Os destinatários são pessoas que, a nosso ver, gostam de ler ou se não gostam podem ser despertados para o prazer de ler e são múltiplos públicos - adultos e o infanto-juvenis - que se interessam em conhecer as obras clássicas da literatura, mais precisamente obras voltadas para o teatro, como as tragédias gregas e assuntos relacionados à mitologia, deuses e heróis, e que muitas vezes exigem um conhecimento prévio do assunto abordado.

Em relação às características textuais do gênero tragédia, o modelo didático deve indicar como se constituem os textos pertencentes ao gênero em três níveis.

No nível organizacional as características que comportam esse gênero são as seguintes. Primeiro, o gênero tragédia se constitui por um plano global organizado em sequência dialogal geral, identificada através da fala dos personagens postos em cena no interior de um discurso principal, em outras palavras, há o embate e a troca de posições entre as personagens e que ocorre em momentos intercalados.

Atribuímos a essa questão o estilo assumido pelo adaptador, tendo em vista suas representações sobre a situação de diálogo em que se encontra o texto, efetivamente engajados em uma conversação, como numa peça de teatro.

Segundo, como discurso principal, encontramos o discurso interativo e o relato interativo e nas variantes discursivas, temos a presença de dois tipos de discurso encaixados aos discursos principais, são eles: o discurso interativo secundário e o relato interativo secundário que aparecem no quadro de gêneros da modalidade escrita. Junto ao relato interativo secundário temos o discurso direto encaixado que serve para construir o movimento interacional da tragédia, ou seja, relacionando aos parâmetros (personagens e acontecimentos) do mundo posto em cena no discurso principal. O uso dos tipos de discursos encaixados ao segmento principal foi uma das escolhas realizadas pelo próprio adaptador. Terceiro, é um gênero cuja organização sequencial é tipicamente dialogal, com a presença de sequências narrativas, argumentativas e explicativas.

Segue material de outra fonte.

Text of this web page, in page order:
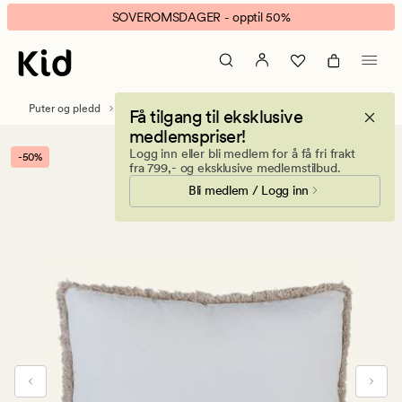
Vicky
pynteputetrekk
hvit
banner.
Klikk
ESCAPE
pause.
SOVEROMSDAGER - opptil 50%
Få tilgang til eksklusive
medlemspriser!
Logg inn eller bli medlem for å få fri frakt
fra 799,- og eksklusive medlemstilbud.
Bli medlem / Logg inn
Puter og pledd Pynteputer Pynteputetrekk
-50%
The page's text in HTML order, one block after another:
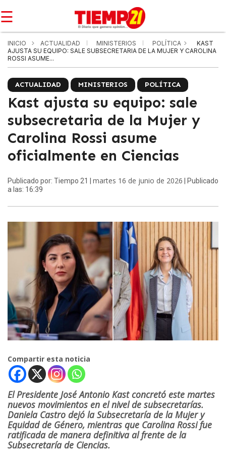
☰
INICIO ACTUALIDAD MINISTERIOS POLÍTICA
KAST
AJUSTA SU EQUIPO: SALE SUBSECRETARIA DE LA MUJER Y CAROLINA
ROSSI ASUME...
ACTUALIDAD MINISTERIOS POLÍTICA
Kast ajusta su equipo: sale
subsecretaria de la Mujer y
Carolina Rossi asume
oficialmente en Ciencias
Publicado por: Tiempo 21 | martes 16 de junio de 2026 | Publicado
a las: 16:39
Compartir esta noticia
El Presidente José Antonio Kast concretó este martes
nuevos movimientos en el nivel de subsecretarías.
Daniela Castro dejó la Subsecretaría de la Mujer y
Equidad de Género, mientras que Carolina Rossi fue
ratificada de manera definitiva al frente de la
Subsecretaría de Ciencias.
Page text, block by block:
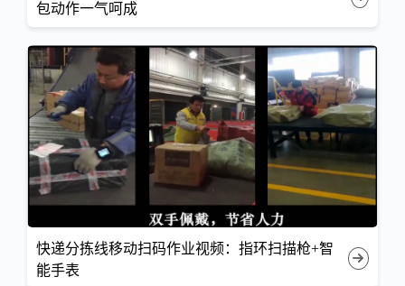
包动作一气呵成
快递分拣线移动扫码作业视频：指环扫描枪+智
能手表
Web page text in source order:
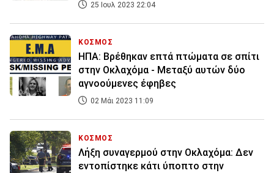
25 Ιουλ 2023 22:04
ΚΟΣΜΟΣ
ΗΠΑ: Βρέθηκαν επτά πτώματα σε σπίτι
στην Οκλαχόμα - Μεταξύ αυτών δύο
αγνοούμενες έφηβες
02 Μάι 2023 11:09
ΚΟΣΜΟΣ
Λήξη συναγερμού στην Οκλαχόμα: Δεν
εντοπίστηκε κάτι ύποπτο στην
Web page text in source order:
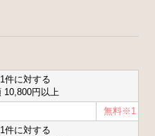
件に対する
10,800円以上
無料※1
件に対する
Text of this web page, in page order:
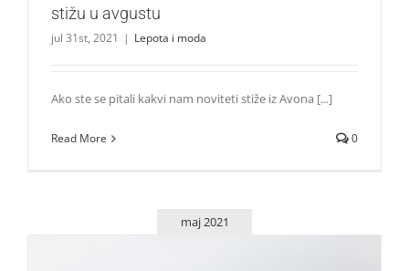
stižu u avgustu
jul 31st, 2021 | Lepota i moda
Ako ste se pitali kakvi nam noviteti stiže iz Avona [...]
Read More 0
maj 2021

Em relação aos mecanismos de textualização, o gênero tragédia apresenta, em primeiro lugar, a presença de organizadores textuais com valor temporal, espacial e lógico, distribuídos ao longo do texto, em diferentes funções semânticas. Além desses mecanismos explícitos, o gênero apresenta também conexões implícitas, compreendidas e interpretadas pela forma como o adaptador faz a sua produção, nesse caso, as proposições aparecem em ligação na fala das personagens. O uso dos mecanismos de conexão na tragédia, não segue uma norma específica de uso, mas segue os objetivos e intenções do adaptador em alcançar seu público. Em segundo lugar, em relação aos mecanismos de coesão nominal, o gênero tragédia apresenta, sobretudo, a predominância de anáforas pronominais por substituição e repetição, embora também apareçam anáforas nominais. Essa repetição de nomes não é aleatória, se dá pela relação do gênero tragédia com o contexto de produção, e conforme exposto, essa retomada não ocorre sobre qualquer termo, mas sobre termos que ajudam na construção da progressão dialogal existente no texto. Em terceiro lugar, o gênero tragédia apresenta, em relação à coesão verbal os tempos verbais com maior ocorrência característicos do discurso interativo secundário: presente do indicativo, pretérito perfeito, futuro perifrástico

e futuro do presente, e do discurso relato interativo secundário: pretérito perfeito e futuro do pretérito. Em relação aos mecanismos enunciativos, notamos que o gênero tragédia apresenta diferentes vozes e modalizadores que, além de respaldar, apoiar e justificar o andamento dramático assumido pelo adaptador nas falas dos personagens, muitas vezes denuncia questões políticas e sociais do nosso tempo. Sobre a inserção dessas vozes, elas são inseridas sob a forma de discurso direto e indireto livre. O emprego dessas formas depende das intenções, objetivos e estilos do adaptador. Da mesma forma, o uso das modalizações varia de acordo com os objetivos do adaptador, das representações que tem da situação de produção, dos seus destinatários e da imagem que quer passar de si mesmo e a relação que estabelece entre ele e o leitor. Nesse gênero, que tem como um dos pontos apresentar o diálogo efetivo entre as personagens e garantir o andamento dramático de uma tragédia, o emprego das modalizações (lógica, apreciativa, deôntica e subjetiva) é de extrema importância.